Well, Ryanair won't create that illusion for you. At Ryanair your personal worth is quite obviously resolved into exchange value. They'll cheerfully try to cheat you out of as much money as possible, creating blatantly fraudulent surcharges for card payment and luggage, thinking little of inconveniencing you with pop-up windows advertising car rental and hotels. They'll treat you as cattle in the most obvious way. They plaster advertising all over their planes and plague you with sales pitches for soft drinks, scratch cards and overpriced foodstuffs over the loudspeakers so you can't even sleep.
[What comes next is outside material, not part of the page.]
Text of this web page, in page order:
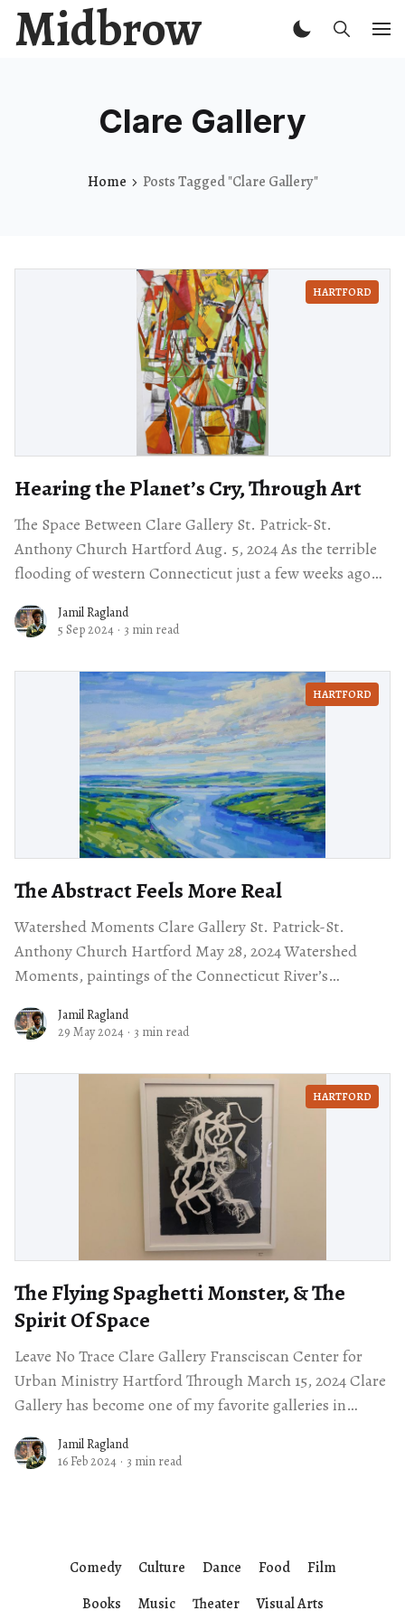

All that is quite horrible, and I cannot find Ryanair's honesty at all refreshing. I like my illusions. I don't need to try very hard to convince myself that Lufthansa cares about me: although obviously untrue, it's preferable to knowing you're just another commodity. Ryanair disrupts the smooth workings of capitalist exchange by being so obviously mercenary; its 'naked, shameless, direct, brutal exploitation' pushes you right into the reality of the way we live. It's a flying, kerosene-guzzling disturbance in the Force.

Stansted is a place where the dispiriting cheapness of reality and the sparkling dreamworld of advertising coexist in the 24/7 Spar and the billboards. It's noisy and awful, and I admire the people (a great many people, perpetually giving the place the appearance of being in the aftermath of some catastrophe) who manage to sleep on their luggage while waiting. It's not that it's soulless: it's that all signs of human use, of the history of the thousands passing through, is obliterated with industrial cleaner. Its small chapel (in reality, a broom closet with a couple of holy books and a prayer mat) is the only place that provides some quiet, and even there the noise of the airport can be heard through the walls, barely muffled.
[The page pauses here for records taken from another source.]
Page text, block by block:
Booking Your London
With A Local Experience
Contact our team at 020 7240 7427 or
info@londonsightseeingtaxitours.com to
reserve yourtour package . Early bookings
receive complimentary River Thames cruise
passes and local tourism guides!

Last but not least, it's a violent place. Airport police have now switched from the Heckler & Koch MP5, a submachine gun using pistol rounds, to the G36C (pictured left), a compact version of a popular assault rifle. As the magazines are made of a transparent polymer, you can see the rounds as you walk past - and 2¼ inch length rifle rounds are terrifying. The government tells me they're there to keep me safe and wants me to be grateful that several groups of Middle Eastern people were subjected to 'random' searches as I walked past, but I don't quite believe them. When I was a child, military lorries going past us on the motorway terrified me: I always thought they might kill us. That feeling, however irrational, hasn't quite left me.
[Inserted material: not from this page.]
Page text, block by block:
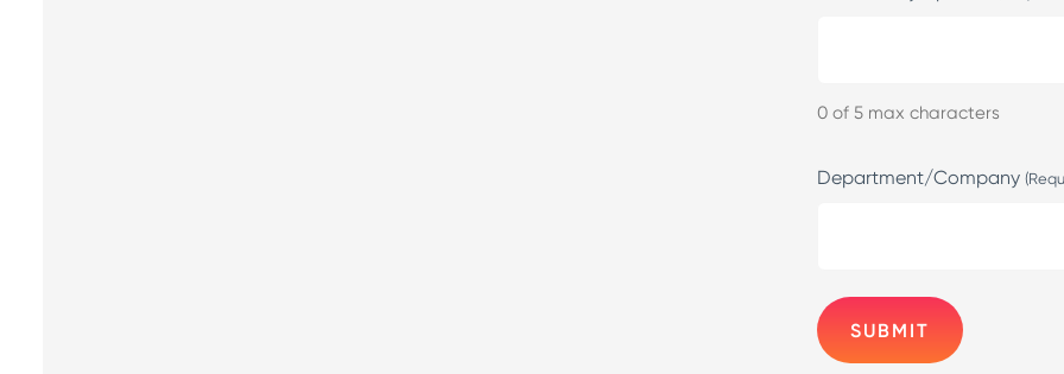
0 of 5 max characters
Department/Company

Stansted by night, then: a place where the glittering fantasy world of consumer capitalism dissolves into sheer exhaustion, a place people want to leave as quickly as they can. There's quite a lot of shopping at Stansted at five in the morning, fuelled by sheer boredom. No-one wants or needs the things they purchase there. Perhaps we're past that: maybe we've reached the stage where, if we're still lucky enough to have any disposable cash, we buy just because we're supposed to, not because we desire things anymore. Well, at least we're doing our patriotic duty.